Task to complete:
Print nothing except the lines of the listing below from the line with "For each line" to the line with "integer coefficients whose", each exactly as written, both ends included.

Source data:
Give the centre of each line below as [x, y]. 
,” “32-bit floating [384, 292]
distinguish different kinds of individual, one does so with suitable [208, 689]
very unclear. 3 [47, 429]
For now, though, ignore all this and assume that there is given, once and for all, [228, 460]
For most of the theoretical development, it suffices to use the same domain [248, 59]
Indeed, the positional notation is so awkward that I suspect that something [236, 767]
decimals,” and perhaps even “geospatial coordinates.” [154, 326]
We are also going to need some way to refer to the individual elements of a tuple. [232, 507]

--

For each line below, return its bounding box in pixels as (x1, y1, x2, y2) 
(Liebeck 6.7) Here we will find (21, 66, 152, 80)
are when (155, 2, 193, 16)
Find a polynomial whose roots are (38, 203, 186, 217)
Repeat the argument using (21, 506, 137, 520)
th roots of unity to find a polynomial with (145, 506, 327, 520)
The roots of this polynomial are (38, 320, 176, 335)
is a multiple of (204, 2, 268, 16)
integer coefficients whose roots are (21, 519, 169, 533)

* * *

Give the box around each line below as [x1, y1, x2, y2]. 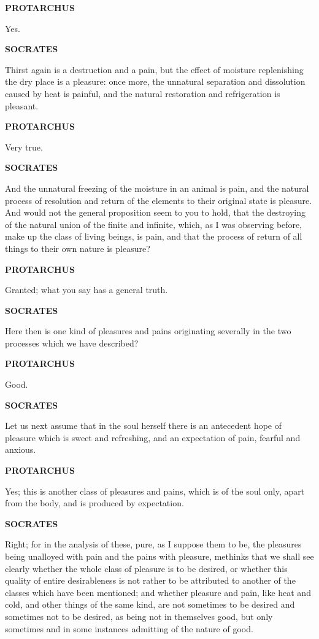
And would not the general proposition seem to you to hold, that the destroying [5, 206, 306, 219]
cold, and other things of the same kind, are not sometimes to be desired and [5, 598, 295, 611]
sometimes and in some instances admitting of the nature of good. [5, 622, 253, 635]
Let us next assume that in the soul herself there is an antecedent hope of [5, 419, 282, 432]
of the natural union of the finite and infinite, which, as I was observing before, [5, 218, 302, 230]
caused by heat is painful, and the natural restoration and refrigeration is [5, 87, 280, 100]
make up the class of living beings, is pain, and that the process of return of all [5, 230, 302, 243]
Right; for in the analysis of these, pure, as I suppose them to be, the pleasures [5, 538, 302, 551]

Output below:
For each line below, return its bounding box in pixels as (x1, y1, x2, y2) 
(Liebeck 6.7) Here we will find (21, 66, 152, 80)
are when (155, 2, 193, 16)
Find a polynomial whose roots are (38, 203, 186, 217)
Repeat the argument using (21, 506, 137, 520)
th roots of unity to find a polynomial with (145, 506, 327, 520)
The roots of this polynomial are (38, 320, 176, 335)
is a multiple of (204, 2, 268, 16)
integer coefficients whose roots are (21, 519, 169, 533)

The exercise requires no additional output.